IdeaCluster™ – the fastest way to build a story from open-ended data

IdeaCluster™ – the fastest way to build a story from open-ended data

One limiting factor in using survey data from open-ended questions is understanding the relationships between various free-text answers. When survey respondents provide their natural language responses by typing their answer into a text box, they are building a data set with unique, singular data points. Of course, such data can be then combined into themes or answer categories that improve our ability to understand the sentiment of the respondent group to some extent. However, even the best coders – human or machine-based – will not change the inherent limitation of one-dimensionality of free text data. A text-box approach to asking open-ended questions will always miss one critical aspect to such data, a multi-dimensionality that is readily available to data collected as multiple-choice questions calculated as correlations between any two answers.  

Without understanding statistical relationships between answers provided by individual respondents, most data analyses would not be possible. Consider analyses that are the bread and butter of market research: building regression models, running correlation analyses, creating customer segments. All of these analyses depend on us understanding the relationship between variables and respondents.  Such relationship can be represented by a correlation matrix between variables – a matrix that is impossible to build from free-text data. Fortunately, GroupSolver® has solved this problem and as the result, researchers now have for the first time the ability to understand the relationships between individual answers and thus craft a more intricate story from unstructured, language data. 

IdeaCluster™ reduces N-dimensions of a correlation matrix to two 

What one word describes how you are feeling today?

IdeaCluster™ about feelings

IdeaCluster™

A picture tells a thousand words, so let’s take a look at a few examples from a recent study we have run on the topic of COVID-19 pulse checks. One of the questions we asked our respondents was to tell us one word that describes their feeling. For context, this study was run online on October 7, 2020 in the middle of the Presidential elections in the United States, so the answer reflects the mood of the US population during this time. In this visualization you can see how the various answer themes (more traditionally called ‘codes’) naturally cluster together in different parts of the chart. The chart itself represents a reduction from n-dimensions to two using principal component analysis. Looking at this example, we see a nice continuum of answers from bottom right that express optimism and a relaxed feeling to a more emotional sense of happiness in the top-right. Each bubble represents one statement provided to us as a typed-in response to an open-ended question, and the color of the bubble represents a theme of that answer. Compared to the right side of the chart, the left side represents feelings, thoughts and emotions that are more negative. Interestingly, the answer “Fine” is clustered next to “Exhausted” and “I am bothered about some things” – perhaps our respondents are too exhausted and just resigned to just feeling “fine”–do we hear some sarcasm in that answer? 

In another question in the same study, we asked about sentiments towards the US economy. In this chart, the open-ended answers are again clustered along the spectrum from positive responses on the right to more negative assessment of the economic situation on the left. This left-negative and right-positive alignment in the two charts is purely coincidental, as statistically speaking, the axes of the chart do not have a specific meaning. 

Thinking about the US economy, how would you describe your feelings about its performance?

IdeaCluster™ about economy

IdeaCluster™

In the chart it is easy to spot a continuum of answers, starting from bottom left going clock-wise, ranging from actively wishing for a change in political control in the Congress for the economy to improve (pink-red answers) through a more factual assessment of the economy not doing well and getting worse (orange and red answers) on the top left of the chart.

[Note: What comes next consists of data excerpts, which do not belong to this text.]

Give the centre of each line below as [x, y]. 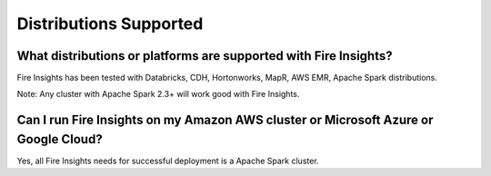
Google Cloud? [60, 139]
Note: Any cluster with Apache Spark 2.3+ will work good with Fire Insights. [158, 94]
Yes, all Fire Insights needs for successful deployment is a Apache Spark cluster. [168, 161]
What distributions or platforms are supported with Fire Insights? [205, 56]
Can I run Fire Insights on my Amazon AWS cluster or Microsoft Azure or [225, 120]
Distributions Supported [110, 24]
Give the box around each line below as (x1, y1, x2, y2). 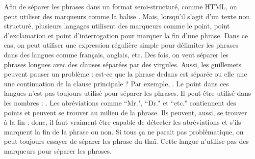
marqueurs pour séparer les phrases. (4, 145, 112, 156)
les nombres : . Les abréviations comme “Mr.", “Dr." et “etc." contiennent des (4, 97, 236, 107)
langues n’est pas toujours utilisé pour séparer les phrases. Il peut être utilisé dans (4, 88, 251, 98)
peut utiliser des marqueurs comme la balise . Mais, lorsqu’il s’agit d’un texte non (4, 11, 250, 21)
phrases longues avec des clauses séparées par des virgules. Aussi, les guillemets (4, 59, 242, 69)
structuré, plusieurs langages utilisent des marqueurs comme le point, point (4, 21, 230, 31)
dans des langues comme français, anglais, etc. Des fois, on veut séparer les (4, 49, 229, 59)
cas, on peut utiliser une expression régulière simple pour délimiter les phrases (4, 40, 239, 50)
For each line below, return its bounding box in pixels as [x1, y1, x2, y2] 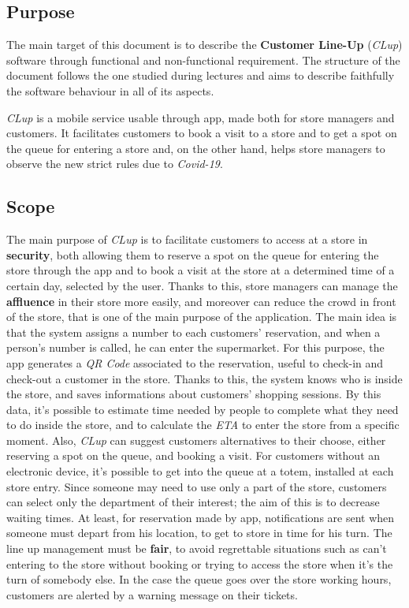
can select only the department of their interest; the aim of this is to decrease [6, 494, 380, 510]
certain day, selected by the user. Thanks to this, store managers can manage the [6, 277, 398, 293]
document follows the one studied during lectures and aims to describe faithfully [6, 67, 395, 84]
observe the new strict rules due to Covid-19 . [6, 155, 223, 172]
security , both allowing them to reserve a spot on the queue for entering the [6, 246, 379, 263]
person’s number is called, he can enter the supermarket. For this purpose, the [6, 339, 385, 356]
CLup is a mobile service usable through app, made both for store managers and [6, 109, 395, 125]
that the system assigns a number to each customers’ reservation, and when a [6, 323, 381, 340]
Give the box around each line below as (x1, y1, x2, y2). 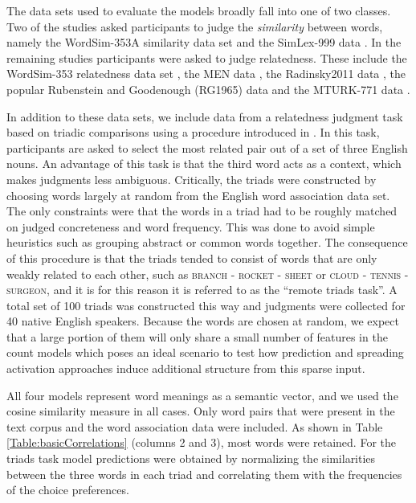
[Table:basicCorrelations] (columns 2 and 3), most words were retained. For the (6, 434, 396, 451)
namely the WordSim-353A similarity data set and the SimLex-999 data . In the (6, 34, 402, 51)
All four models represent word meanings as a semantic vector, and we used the (6, 386, 398, 403)
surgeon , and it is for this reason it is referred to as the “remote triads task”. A (6, 281, 398, 298)
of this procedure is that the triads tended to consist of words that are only (6, 249, 377, 266)
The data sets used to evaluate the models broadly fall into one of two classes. (6, 2, 391, 18)
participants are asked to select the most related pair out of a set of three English (6, 139, 408, 156)
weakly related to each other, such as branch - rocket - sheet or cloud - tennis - (6, 265, 409, 282)
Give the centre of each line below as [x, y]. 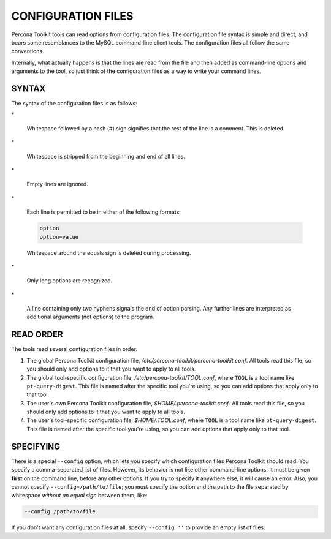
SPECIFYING [36, 446]
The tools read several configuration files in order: [74, 349]
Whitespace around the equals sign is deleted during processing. [109, 253]
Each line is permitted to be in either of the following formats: [104, 212]
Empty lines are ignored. [57, 184]
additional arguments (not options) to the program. [90, 317]
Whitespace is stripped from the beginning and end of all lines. [106, 156]
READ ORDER [37, 335]

The cluster of orange, red and pink-red answers represents the respondent answers with various degrees of unhappiness about the economy. On the right side of the chart, the blue and green answers are more positive. From top-right (blue) answers expressing optimism for future growth to green-coded answers saying that the economy is doing well. The light-green answers are interesting: they peg the success of the economy on current President’s ability to stay in power after the elections. 

From manual coding of text answers to automation 

The beauty of these simple examples is that they have been calculated automatically, in real time, and they didn’t require any manual coding or building a principal component analysis model. In the  GroupSolver® platform, we automatically collect correlation data during the process of asking open-ended questions, which is then used to build the relationships between answers in real time using a built-in algorithm.  

What this allows a researcher to do in real time is to focus more on understanding the story, the interesting pieces of information contained in these charts rather than on cleaning the data and coding it into usable form. In combination with other smart analysis available in our platform, the researcher can continue to peel the onion until the a-ha moment arrives. 

For example, continuing to analyze the data set we have presented earlier, we can tell that women – and particularly Democratic-leaning women – tend to be feeling more anxious and tired. Males, particularly Republican-leaning men, feel more relaxed, hopeful and at peace.  

What one word describes how you are feeling?

IntelliSegment about feelings

IntelliSegment™

Understanding the relationship between answers given to us by respondents can uncover a much richer and deeper understanding of our customers. It gives us a more nuanced view of what respondents are telling us than a one-dimensional free text analysis. Going from a simple text analysis and coding of verbatim answers to quantified data sets allows us to understand the authentic customer responses in a much more rigorous and defensible way.